For reasons that are not important (or at least not interesting, or maybe both), tonight I was researching to see if I could build a PC .exe on a Mac. I asked Copilot, and it suggested I install the “MinGW” cross compiler tools.
Installing MinGW cross compiling tools on a Mac
Using brew, I typed:
brew install mingw-w64
Now that it was installed, to build a simple “hello world” program, I could start with this:
#include <stdio.h>
int main(void)
{
puts ("Hello, world!\");
return 0;
}
And from the directory where that file is located, I can type:
x86_64-w64-mingw32-gcc helloworld.c -o helloworld.exe
And thus…
allenh@Mac HelloWorldPC % ls
helloworld.c helloworld.exe
Neat. This might let me toy with some C source code to figure something out for work without having to get on my PC or run Windows on my Mac.
Then I wondered: could I run it?
Copilot said I could, if I had wine. That sounds like a great idea, but I was sure the AI was confused.
Wine Is Not Emulation
To install Wine, I needed to type this:
brew install --cask wine-stable
Away it went, but I noticed it told me (on my non-Intel Mac) that this would also require Rosetta 2, which is Apple’s Intel emulation layer they used early on when transitioning Macs from Intel to ARM processors. To get that, I did:
softwareupdate --install-rosetta --agree-to-license
Well, that took no time at all, especially compared to how long MinGW and Wine took to install.
So what now?
Run, EXE! Run!
wine helloworld.exe
…though that did not get me too far, because security.

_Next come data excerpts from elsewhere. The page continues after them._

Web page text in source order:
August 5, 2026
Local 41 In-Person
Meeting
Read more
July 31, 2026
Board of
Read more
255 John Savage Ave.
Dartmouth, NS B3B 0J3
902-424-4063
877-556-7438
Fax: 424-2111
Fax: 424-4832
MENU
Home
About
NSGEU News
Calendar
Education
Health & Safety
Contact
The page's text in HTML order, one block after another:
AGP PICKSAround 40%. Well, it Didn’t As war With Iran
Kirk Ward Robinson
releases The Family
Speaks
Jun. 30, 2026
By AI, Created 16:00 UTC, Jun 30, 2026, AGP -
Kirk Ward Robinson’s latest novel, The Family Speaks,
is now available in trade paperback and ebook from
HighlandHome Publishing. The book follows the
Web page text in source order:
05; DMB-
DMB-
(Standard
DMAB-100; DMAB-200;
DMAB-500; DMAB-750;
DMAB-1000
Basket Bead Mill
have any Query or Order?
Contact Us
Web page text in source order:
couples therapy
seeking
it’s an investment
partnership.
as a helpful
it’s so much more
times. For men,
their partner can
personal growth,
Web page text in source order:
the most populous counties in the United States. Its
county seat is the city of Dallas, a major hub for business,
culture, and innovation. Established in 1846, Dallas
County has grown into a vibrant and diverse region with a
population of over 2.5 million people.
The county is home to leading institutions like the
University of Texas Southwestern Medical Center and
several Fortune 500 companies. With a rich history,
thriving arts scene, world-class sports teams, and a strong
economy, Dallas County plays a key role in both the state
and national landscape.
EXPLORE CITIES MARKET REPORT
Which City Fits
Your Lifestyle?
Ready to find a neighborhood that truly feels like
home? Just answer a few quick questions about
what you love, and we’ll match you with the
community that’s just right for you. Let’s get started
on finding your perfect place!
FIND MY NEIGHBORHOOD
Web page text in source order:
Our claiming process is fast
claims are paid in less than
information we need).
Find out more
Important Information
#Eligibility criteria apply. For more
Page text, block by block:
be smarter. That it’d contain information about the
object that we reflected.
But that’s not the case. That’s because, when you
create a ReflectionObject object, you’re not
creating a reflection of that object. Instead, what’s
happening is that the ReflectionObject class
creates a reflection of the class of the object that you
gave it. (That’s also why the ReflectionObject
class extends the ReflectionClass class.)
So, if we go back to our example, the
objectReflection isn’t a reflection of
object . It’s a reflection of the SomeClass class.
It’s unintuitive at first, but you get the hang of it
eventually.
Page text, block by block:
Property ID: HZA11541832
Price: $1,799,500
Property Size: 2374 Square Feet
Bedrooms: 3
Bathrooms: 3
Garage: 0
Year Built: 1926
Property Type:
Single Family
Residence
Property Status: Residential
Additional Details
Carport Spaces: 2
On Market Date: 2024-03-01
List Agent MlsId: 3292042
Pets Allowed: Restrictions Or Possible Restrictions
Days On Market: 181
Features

A quick visit to System Settings and Privacy & Security let me go here and throw caution to the wind…

Well, why not Open Anyway… A few clicks later and…

I’m bored. Let’s go ride bikes.
But first… I tried “winehello world.exe” again (though I had to change back to the directory where it was located).

Sometimes “the juice isn’t worth the squeeze,” and I know I am really late to the wine party, but I thought it was neat.